Small table (table with a record number of less than 10000 rows): Filter scale <10%;

Large table: (filter back number of records) < (total number of records * Single record length)/10000/16

Single Record length ≈ field average content length and + field number *2

The amount of overhead that an index attaches to DML (Insert,update,delete).

This is not a fixed ratio, with each table record size and index field size is closely related to the following is a common table test data, for reference only:

Index reduces insert performance by 56%

Index reduces update performance by 47%

Index reduces delete performance by 29%

Therefore, for a system with a large write IO pressure, the index of the table needs to be carefully evaluated and the index will occupy a certain amount of storage space.

(2) Access data only through index

Sometimes, we just access a few fields in the table, and the field content is less, we can create a separate composite index for these fields, so that you can directly access the index can only be data, the general index takes up more disk space than the table, so this way can significantly reduce disk IO overhead.

(3) Optimizing SQL execution Plan

SQL Execution plan is one of the core technologies of relational database, which represents the data access algorithm when SQL executes. As business requirements become more complex, table data is growing, programmers are getting lazy, and SQL needs to support very complex business logic, but SQL needs to improve performance, so good relational databases, in addition to the need to support complex SQL syntax and more functions, There is also a need for an excellent algorithm library to improve SQL performance.

2.2, to return less data

Reducing the return of data is also an important means of optimization, there are two main methods of paging and returning only the required fields.

(1) Paging

Page totals include three ways of paging: client paging, server-side paging, database paging.

Contact Us

The content source of this page is from Internet, which doesn't represent Alibaba Cloud's opinion; products and services mentioned on that page don't have any relationship with Alibaba Cloud.
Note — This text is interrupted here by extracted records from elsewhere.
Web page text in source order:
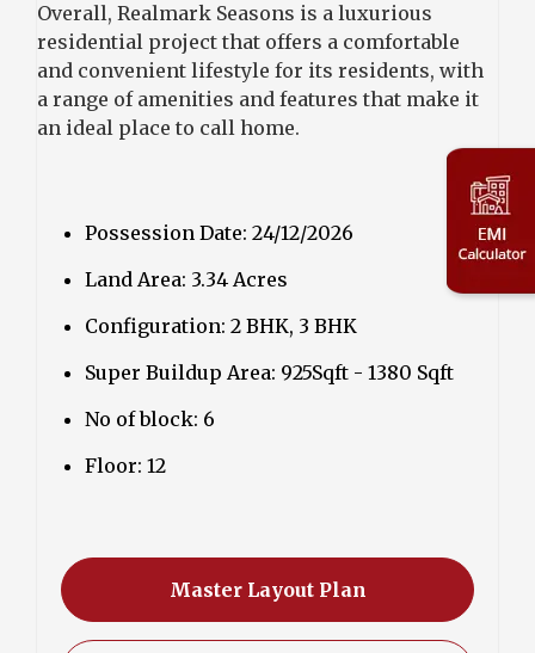
Overall, Realmark Seasons is a luxurious
residential project that offers a comfortable
and convenient lifestyle for its residents, with
a range of amenities and features that make it
an ideal place to call home.
Possession Date: 24/12/2026
Land Area: 3.34 Acres
Configuration: 2 BHK, 3 BHK
Super Buildup Area: 925Sqft - 1380 Sqft
No of block: 6
Floor: 12
Master Layout Plan
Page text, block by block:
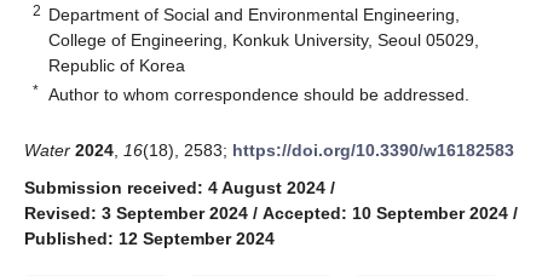
2 Department of Social and Environmental Engineering,
College of Engineering, Konkuk University, Seoul 05029,
Republic of Korea
* Author to whom correspondence should be addressed.
Water 2024 16(18), 2583; https://doi.org/10.3390/w16182583
Submission received: 4 August 2024 /
Revised: 3 September 2024 / Accepted: 10 September 2024 /
Published: 12 September 2024
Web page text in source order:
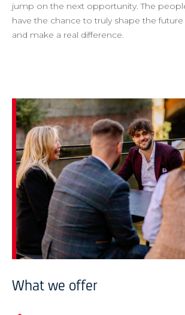
jump on the next opportunity. The
have the chance to truly shape the
and make a real difference.
What we offer
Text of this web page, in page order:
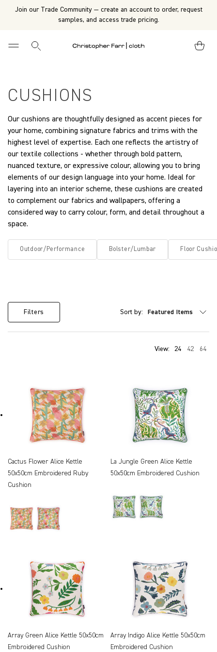
Join our Trade Community — create an account to order, request
samples, and access trade pricing.
CUSHIONS
Our cushions are thoughtfully designed as accent pieces for
your home, combining signature fabrics and trims with the
highest level of expertise. Each one reflects the artistry of
our textile collections - whether through bold pattern,
nuanced texture, or expressive colour, allowing you to bring
elements of our design language into your home. Ideal for
layering into an interior scheme, these cushions are created
to complement our fabrics and wallpapers, offering a
considered way to carry colour, form, and detail throughout a
space.
Outdoor/Performance Bolster/Lumbar Floor
Filters Sort by:
View: 24 42 64
Cactus Flower Alice Kettle
50x50cm Embroidered Ruby
Cushion
La Jungle Green Alice Kettle
50x50cm Embroidered Cushion
Array Green Alice Kettle 50x50cm
Embroidered Cushion
Array Indigo Alice Kettle 50x50cm
Embroidered Cushion
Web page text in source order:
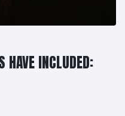
HAVE INCLUDED:
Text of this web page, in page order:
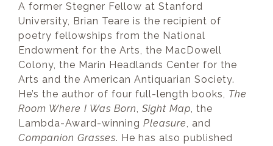
A former Stegner Fellow at Stanford
University, Brian Teare is the recipient of
poetry fellowships from the National
Endowment for the Arts, the MacDowell
Colony, the Marin Headlands Center for the
Arts and the American Antiquarian Society.
He’s the author of four full-length books, The
Room Where I Was Born, Sight Map, the
Lambda-Award-winning Pleasure, and
Companion Grasses. He has also published

If the content of the page makes you feel confusing, please write us an email, we will handle the problem within 5 days after receiving your email.
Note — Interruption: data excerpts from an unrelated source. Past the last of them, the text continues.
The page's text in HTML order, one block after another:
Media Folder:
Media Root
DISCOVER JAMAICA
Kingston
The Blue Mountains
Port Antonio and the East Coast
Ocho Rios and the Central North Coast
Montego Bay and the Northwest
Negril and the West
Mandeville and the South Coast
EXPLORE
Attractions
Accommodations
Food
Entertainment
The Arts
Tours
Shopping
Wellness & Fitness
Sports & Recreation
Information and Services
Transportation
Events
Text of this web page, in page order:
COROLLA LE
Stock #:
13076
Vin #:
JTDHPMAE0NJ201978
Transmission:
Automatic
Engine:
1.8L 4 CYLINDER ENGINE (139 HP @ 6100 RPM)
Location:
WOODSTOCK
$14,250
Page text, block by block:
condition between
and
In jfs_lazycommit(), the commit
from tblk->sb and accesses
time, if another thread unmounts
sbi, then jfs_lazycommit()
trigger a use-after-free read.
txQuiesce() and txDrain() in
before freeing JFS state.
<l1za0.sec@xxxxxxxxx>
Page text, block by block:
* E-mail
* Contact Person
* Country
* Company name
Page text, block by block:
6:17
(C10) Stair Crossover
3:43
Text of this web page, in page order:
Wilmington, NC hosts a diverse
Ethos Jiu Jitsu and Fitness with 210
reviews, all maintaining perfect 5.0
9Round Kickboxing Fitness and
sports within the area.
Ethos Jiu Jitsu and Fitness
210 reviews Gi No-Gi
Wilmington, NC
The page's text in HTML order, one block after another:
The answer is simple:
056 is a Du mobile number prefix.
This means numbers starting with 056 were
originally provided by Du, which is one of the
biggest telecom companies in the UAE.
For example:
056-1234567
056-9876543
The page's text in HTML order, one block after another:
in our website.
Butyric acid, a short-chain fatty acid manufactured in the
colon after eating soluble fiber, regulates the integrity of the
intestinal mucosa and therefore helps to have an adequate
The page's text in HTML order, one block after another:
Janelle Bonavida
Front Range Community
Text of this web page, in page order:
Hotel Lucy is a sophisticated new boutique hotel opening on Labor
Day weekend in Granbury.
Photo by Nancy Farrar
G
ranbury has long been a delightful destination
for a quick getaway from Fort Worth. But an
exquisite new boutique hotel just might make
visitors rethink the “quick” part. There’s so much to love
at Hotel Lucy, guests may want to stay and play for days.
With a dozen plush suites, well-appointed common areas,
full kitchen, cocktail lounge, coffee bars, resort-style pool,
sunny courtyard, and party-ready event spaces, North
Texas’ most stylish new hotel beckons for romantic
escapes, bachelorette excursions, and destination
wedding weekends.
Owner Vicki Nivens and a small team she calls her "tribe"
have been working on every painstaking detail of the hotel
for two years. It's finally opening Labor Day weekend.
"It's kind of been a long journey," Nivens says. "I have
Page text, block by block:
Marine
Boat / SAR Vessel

If you find any instances of plagiarism from the community, please send an email to: info-contact@alibabacloud.com and provide relevant evidence. A staff member will contact you within 5 working days.

A Free Trial That Lets You Build Big!

Start building with 50+ products and up to 12 months usage for Elastic Compute Service

  • Sales Support

    1 on 1 presale consultation

  • After-Sales Support

    24/7 Technical Support 6 Free Tickets per Quarter Faster Response

  • Alibaba Cloud offers highly flexible support services tailored to meet your exact needs.